Top of Available data

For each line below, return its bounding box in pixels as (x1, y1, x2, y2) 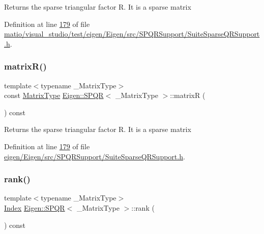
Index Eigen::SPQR (4, 202, 65, 213)
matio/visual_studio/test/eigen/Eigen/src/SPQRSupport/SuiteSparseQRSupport (4, 28, 260, 39)
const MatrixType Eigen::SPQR (4, 90, 104, 101)
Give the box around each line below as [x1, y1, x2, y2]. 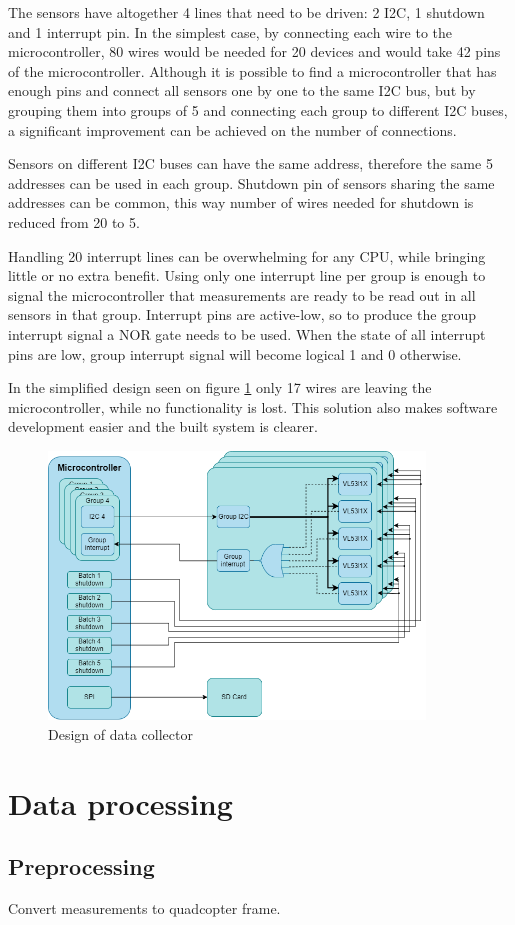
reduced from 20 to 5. [8, 211, 140, 232]
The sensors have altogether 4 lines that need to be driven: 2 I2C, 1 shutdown [8, 2, 485, 22]
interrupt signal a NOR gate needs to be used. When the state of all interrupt [8, 323, 486, 344]
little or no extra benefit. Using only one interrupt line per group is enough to [8, 265, 486, 286]
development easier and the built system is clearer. [8, 416, 318, 437]
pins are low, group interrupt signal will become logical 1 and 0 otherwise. [8, 343, 462, 364]
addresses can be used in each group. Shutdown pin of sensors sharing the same [8, 172, 495, 193]
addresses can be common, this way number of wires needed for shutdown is [8, 192, 474, 213]
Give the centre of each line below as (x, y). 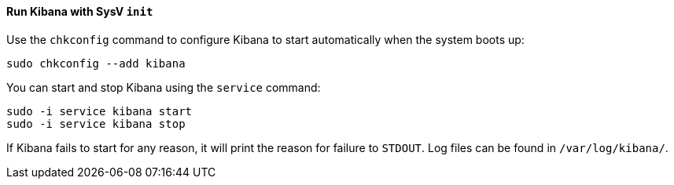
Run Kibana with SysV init (80, 11)
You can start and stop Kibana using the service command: (164, 87)
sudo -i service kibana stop (96, 123)
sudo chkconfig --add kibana (96, 63)
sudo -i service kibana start (99, 111)
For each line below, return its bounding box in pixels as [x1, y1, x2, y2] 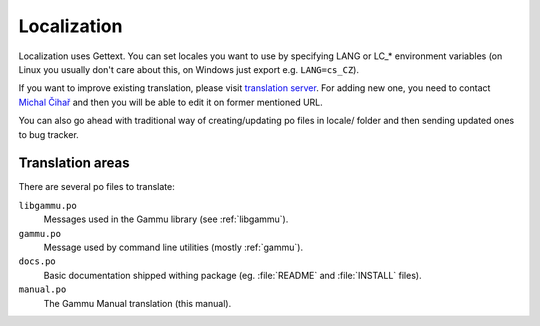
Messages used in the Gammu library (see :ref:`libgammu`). [43, 213, 289, 225]
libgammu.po [18, 200, 77, 211]
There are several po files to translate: [18, 181, 175, 193]
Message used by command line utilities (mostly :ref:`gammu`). [43, 241, 304, 253]
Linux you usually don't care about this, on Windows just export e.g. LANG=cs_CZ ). [18, 63, 360, 75]
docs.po [18, 256, 57, 267]
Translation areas [18, 155, 130, 172]
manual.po [18, 284, 67, 295]
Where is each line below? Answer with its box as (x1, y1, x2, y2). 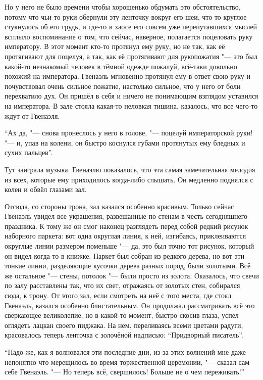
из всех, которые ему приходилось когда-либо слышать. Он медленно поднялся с (5, 174, 253, 184)
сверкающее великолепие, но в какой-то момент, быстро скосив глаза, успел (5, 310, 239, 320)
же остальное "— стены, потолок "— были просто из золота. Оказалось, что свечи (5, 270, 259, 280)
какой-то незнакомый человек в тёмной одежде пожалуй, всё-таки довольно (5, 61, 237, 71)
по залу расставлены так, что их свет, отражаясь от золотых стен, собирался (5, 280, 240, 291)
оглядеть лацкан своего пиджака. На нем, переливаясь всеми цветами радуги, (5, 319, 243, 330)
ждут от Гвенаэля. (5, 110, 60, 121)
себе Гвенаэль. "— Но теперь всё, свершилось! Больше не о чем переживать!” (5, 366, 245, 377)
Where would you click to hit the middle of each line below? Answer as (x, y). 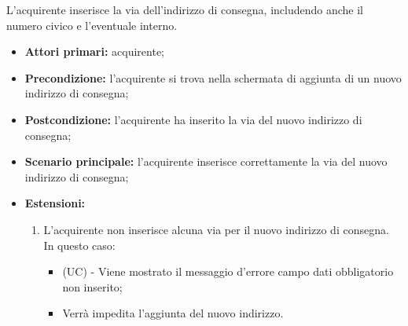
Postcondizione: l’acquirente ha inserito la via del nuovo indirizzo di (193, 119)
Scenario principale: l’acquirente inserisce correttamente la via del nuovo (206, 161)
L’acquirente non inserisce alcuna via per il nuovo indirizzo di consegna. (216, 229)
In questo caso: (79, 245)
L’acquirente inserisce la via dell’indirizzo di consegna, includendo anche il (185, 9)
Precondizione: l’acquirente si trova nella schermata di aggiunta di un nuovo (213, 77)
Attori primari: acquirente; (95, 51)
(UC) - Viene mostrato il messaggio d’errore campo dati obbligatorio (228, 271)
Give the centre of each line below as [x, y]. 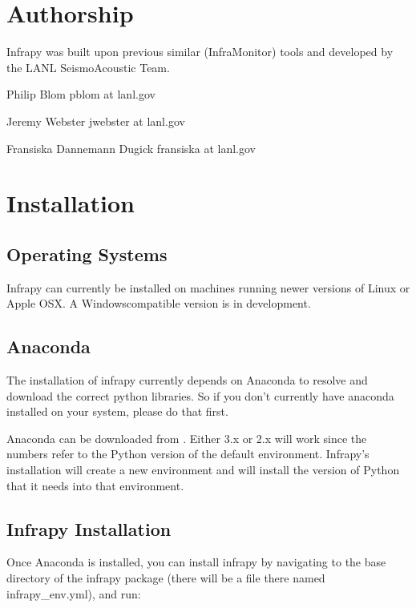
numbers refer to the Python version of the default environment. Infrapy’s [188, 454]
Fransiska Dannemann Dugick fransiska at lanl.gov [131, 148]
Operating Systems [87, 254]
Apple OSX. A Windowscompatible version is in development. [159, 303]
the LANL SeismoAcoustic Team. [88, 67]
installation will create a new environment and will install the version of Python [203, 470]
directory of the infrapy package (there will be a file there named [166, 578]
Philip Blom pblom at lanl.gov [81, 94]
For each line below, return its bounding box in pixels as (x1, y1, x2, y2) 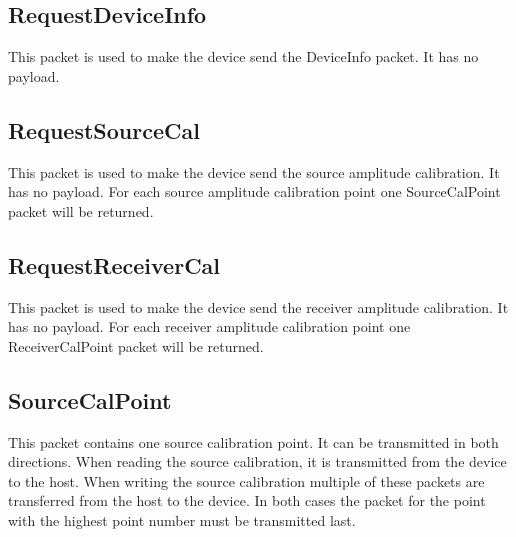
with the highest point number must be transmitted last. (8, 509, 356, 530)
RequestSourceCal (8, 114, 200, 145)
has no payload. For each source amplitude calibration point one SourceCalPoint (8, 181, 501, 202)
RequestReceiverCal (8, 249, 221, 280)
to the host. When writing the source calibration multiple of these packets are (8, 470, 485, 491)
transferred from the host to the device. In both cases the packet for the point (8, 490, 486, 511)
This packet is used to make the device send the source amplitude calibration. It (8, 161, 500, 182)
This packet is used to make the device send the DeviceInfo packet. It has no (8, 46, 479, 67)
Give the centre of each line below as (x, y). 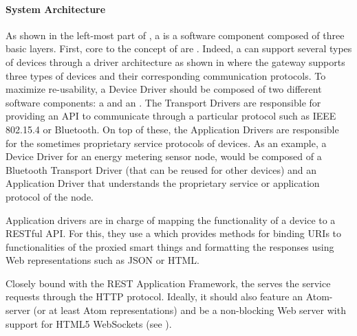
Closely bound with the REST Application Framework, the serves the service (168, 283)
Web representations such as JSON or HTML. (102, 260)
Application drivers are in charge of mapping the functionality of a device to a (171, 220)
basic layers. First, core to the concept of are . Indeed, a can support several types (179, 48)
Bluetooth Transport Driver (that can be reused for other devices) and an (161, 169)
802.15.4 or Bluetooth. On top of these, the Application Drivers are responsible (172, 129)
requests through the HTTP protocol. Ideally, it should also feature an (154, 296)
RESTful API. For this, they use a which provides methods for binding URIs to (174, 233)
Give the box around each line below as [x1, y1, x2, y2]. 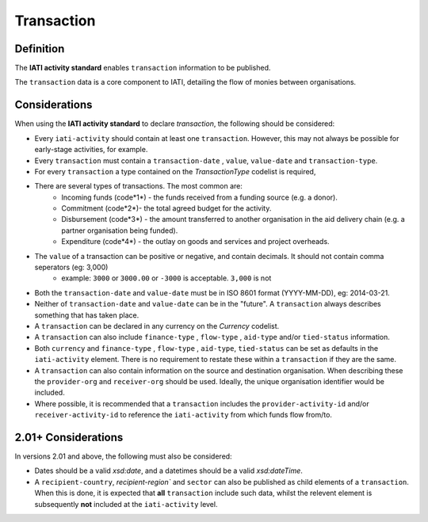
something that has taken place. [34, 310, 139, 320]
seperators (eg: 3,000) [34, 262, 109, 272]
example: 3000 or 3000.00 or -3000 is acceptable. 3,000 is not [61, 273, 272, 283]
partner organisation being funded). [61, 226, 178, 235]
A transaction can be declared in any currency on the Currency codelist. [34, 322, 280, 330]
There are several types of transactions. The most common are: [34, 181, 243, 191]
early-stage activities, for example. [34, 145, 148, 154]
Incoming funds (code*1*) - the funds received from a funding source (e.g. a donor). [61, 192, 338, 202]
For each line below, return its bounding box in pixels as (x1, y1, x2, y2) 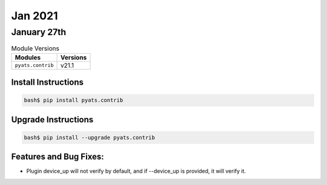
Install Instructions (11, 77, 84, 88)
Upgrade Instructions (11, 114, 94, 125)
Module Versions (11, 44, 60, 53)
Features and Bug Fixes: (11, 152, 104, 162)
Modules (15, 53, 41, 62)
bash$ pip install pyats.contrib (24, 97, 124, 104)
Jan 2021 (11, 9, 58, 22)
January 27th (11, 27, 67, 37)
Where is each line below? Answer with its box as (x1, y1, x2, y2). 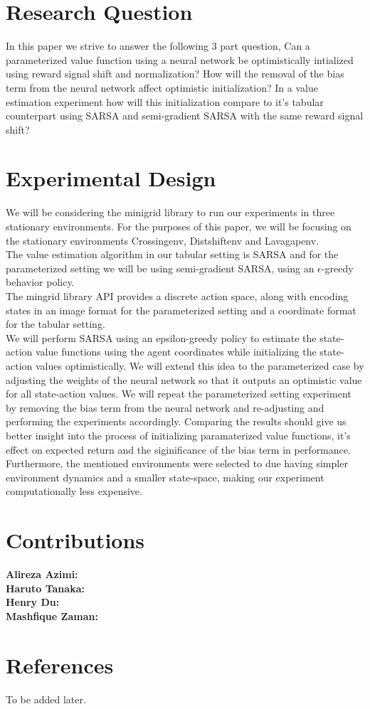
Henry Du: (6, 595, 60, 609)
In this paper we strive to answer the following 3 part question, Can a (6, 38, 310, 53)
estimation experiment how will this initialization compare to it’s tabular (6, 94, 324, 109)
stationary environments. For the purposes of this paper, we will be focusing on (6, 219, 351, 233)
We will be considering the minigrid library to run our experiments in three (6, 205, 335, 220)
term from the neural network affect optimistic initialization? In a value (6, 80, 318, 95)
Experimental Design (6, 164, 216, 193)
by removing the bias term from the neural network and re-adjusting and (6, 400, 324, 415)
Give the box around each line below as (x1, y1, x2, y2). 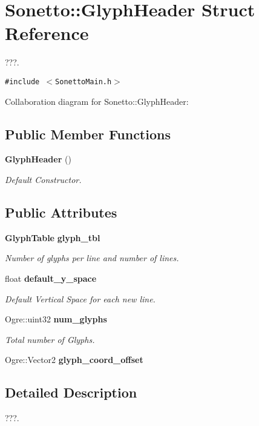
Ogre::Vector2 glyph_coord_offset (5, 353, 143, 366)
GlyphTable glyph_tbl (5, 231, 100, 244)
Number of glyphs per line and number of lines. (5, 251, 179, 264)
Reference (5, 21, 89, 45)
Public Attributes (5, 202, 117, 221)
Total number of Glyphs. (5, 333, 95, 345)
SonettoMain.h (55, 77, 112, 86)
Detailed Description (5, 383, 137, 402)
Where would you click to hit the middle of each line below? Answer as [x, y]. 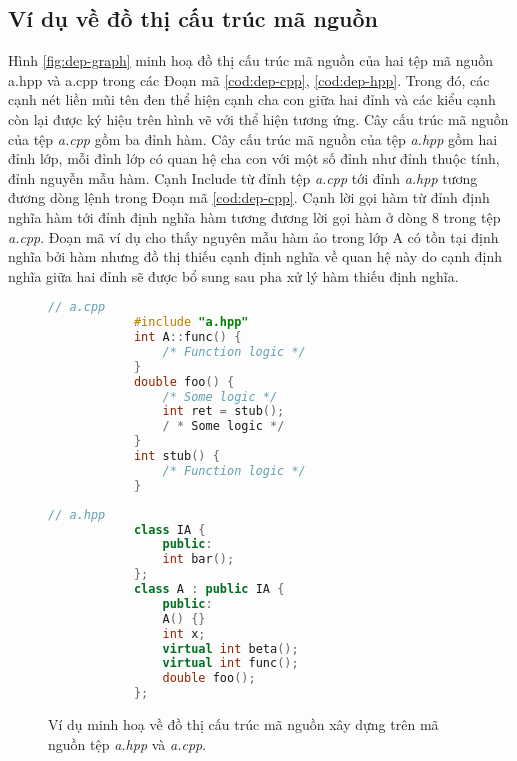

Bottom of Available data

__Required action__. Go down the entries above from the line containing "basic layers. First, core" to the line containing "something that has" and write out each line exactly, leaving pictures out.

__Solution for this exercise__.
basic layers. First, core to the concept of are . Indeed, a can support several types (179, 48)
Bluetooth Transport Driver (that can be reused for other devices) and an (161, 169)
802.15.4 or Bluetooth. On top of these, the Application Drivers are responsible (172, 129)
requests through the HTTP protocol. Ideally, it should also feature an (154, 296)
RESTful API. For this, they use a which provides methods for binding URIs to (174, 233)
Give the box around each line below as [x1, y1, x2, y2]. 
something that has taken place. [34, 310, 139, 320]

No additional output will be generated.